**Exercise objective**
Below are entries. Reproduce exactly the lines between the line holding "within the extension" and the line holding "based expensive high-performance", inclusive, and only those.

**Data extracts**
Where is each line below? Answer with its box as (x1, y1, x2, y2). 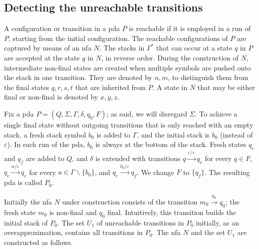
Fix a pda (4, 108, 34, 118)
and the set (191, 227, 225, 237)
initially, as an (196, 217, 239, 227)
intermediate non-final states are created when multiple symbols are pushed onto (4, 62, 251, 72)
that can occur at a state (156, 42, 233, 53)
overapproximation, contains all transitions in (4, 227, 143, 237)
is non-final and (49, 206, 97, 217)
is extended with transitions (95, 152, 181, 163)
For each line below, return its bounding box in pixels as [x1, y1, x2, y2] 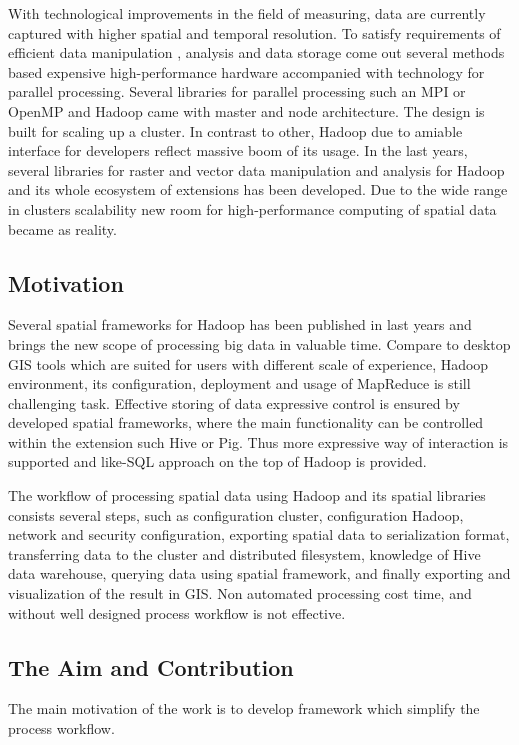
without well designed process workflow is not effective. [8, 602, 346, 623]
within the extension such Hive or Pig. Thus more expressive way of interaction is [8, 431, 509, 452]
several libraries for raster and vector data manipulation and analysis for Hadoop [8, 159, 505, 180]
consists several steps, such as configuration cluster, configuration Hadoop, [8, 504, 464, 525]
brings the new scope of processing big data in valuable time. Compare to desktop [8, 333, 511, 354]
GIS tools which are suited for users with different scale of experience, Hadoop [8, 353, 489, 374]
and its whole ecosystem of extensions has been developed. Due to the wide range [8, 179, 508, 200]
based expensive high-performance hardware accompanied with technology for [8, 61, 485, 82]
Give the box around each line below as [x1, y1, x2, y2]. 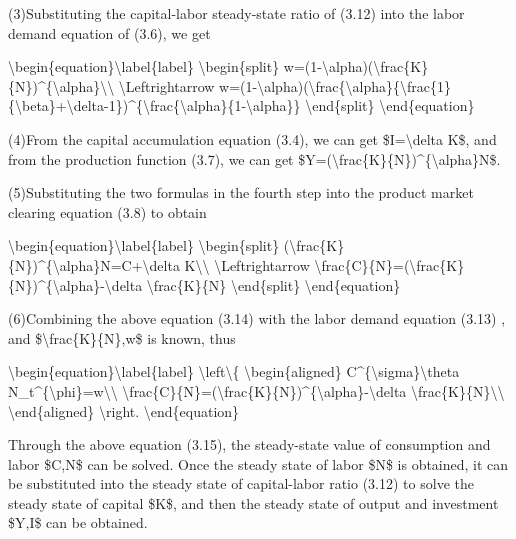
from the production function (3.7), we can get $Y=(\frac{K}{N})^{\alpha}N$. [8, 148, 501, 169]
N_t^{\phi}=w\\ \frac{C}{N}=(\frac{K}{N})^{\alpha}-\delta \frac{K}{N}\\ [8, 380, 505, 401]
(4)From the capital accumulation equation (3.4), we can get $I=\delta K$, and [8, 128, 497, 149]
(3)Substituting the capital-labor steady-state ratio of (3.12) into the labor [8, 3, 465, 23]
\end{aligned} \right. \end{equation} [8, 400, 240, 421]
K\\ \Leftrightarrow [184, 254, 310, 275]
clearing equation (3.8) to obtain [8, 201, 207, 222]
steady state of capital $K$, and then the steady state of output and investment [8, 492, 499, 513]
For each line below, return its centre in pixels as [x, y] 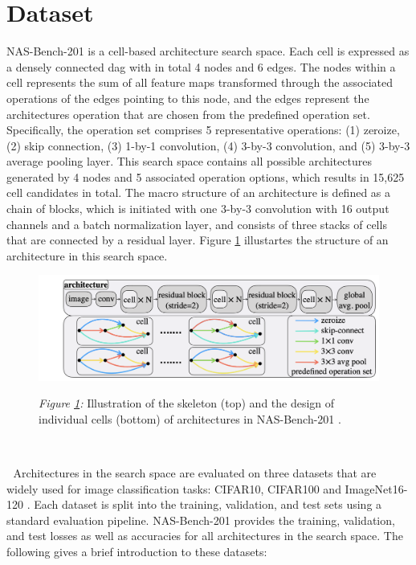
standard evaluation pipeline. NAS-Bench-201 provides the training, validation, [201, 520]
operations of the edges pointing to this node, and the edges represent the [188, 98]
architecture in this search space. [87, 255]
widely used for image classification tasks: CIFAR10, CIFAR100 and [174, 488]
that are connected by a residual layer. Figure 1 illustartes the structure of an [198, 240]
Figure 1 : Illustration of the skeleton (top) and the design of [187, 403]
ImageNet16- [376, 488]
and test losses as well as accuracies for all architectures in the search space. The [205, 536]
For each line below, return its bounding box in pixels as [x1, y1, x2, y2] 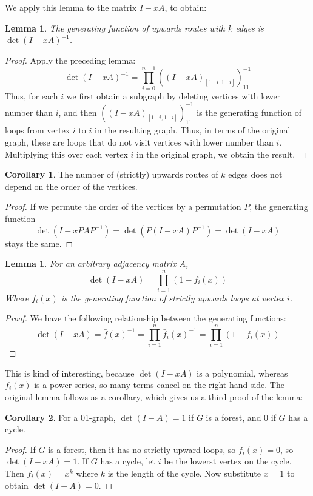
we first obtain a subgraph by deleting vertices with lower [66, 89, 281, 102]
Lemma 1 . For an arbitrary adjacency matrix [5, 257, 177, 270]
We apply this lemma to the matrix [5, 1, 137, 13]
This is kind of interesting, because [5, 366, 135, 379]
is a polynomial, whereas [197, 366, 288, 379]
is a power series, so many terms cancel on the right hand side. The [34, 378, 284, 391]
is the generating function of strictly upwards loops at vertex [61, 291, 284, 304]
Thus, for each [5, 89, 58, 102]

**The completed task**
within the extension such Hive or Pig. Thus more expressive way of interaction is [8, 431, 509, 452]
several libraries for raster and vector data manipulation and analysis for Hadoop [8, 159, 505, 180]
consists several steps, such as configuration cluster, configuration Hadoop, [8, 504, 464, 525]
brings the new scope of processing big data in valuable time. Compare to desktop [8, 333, 511, 354]
GIS tools which are suited for users with different scale of experience, Hadoop [8, 353, 489, 374]
and its whole ecosystem of extensions has been developed. Due to the wide range [8, 179, 508, 200]
based expensive high-performance hardware accompanied with technology for [8, 61, 485, 82]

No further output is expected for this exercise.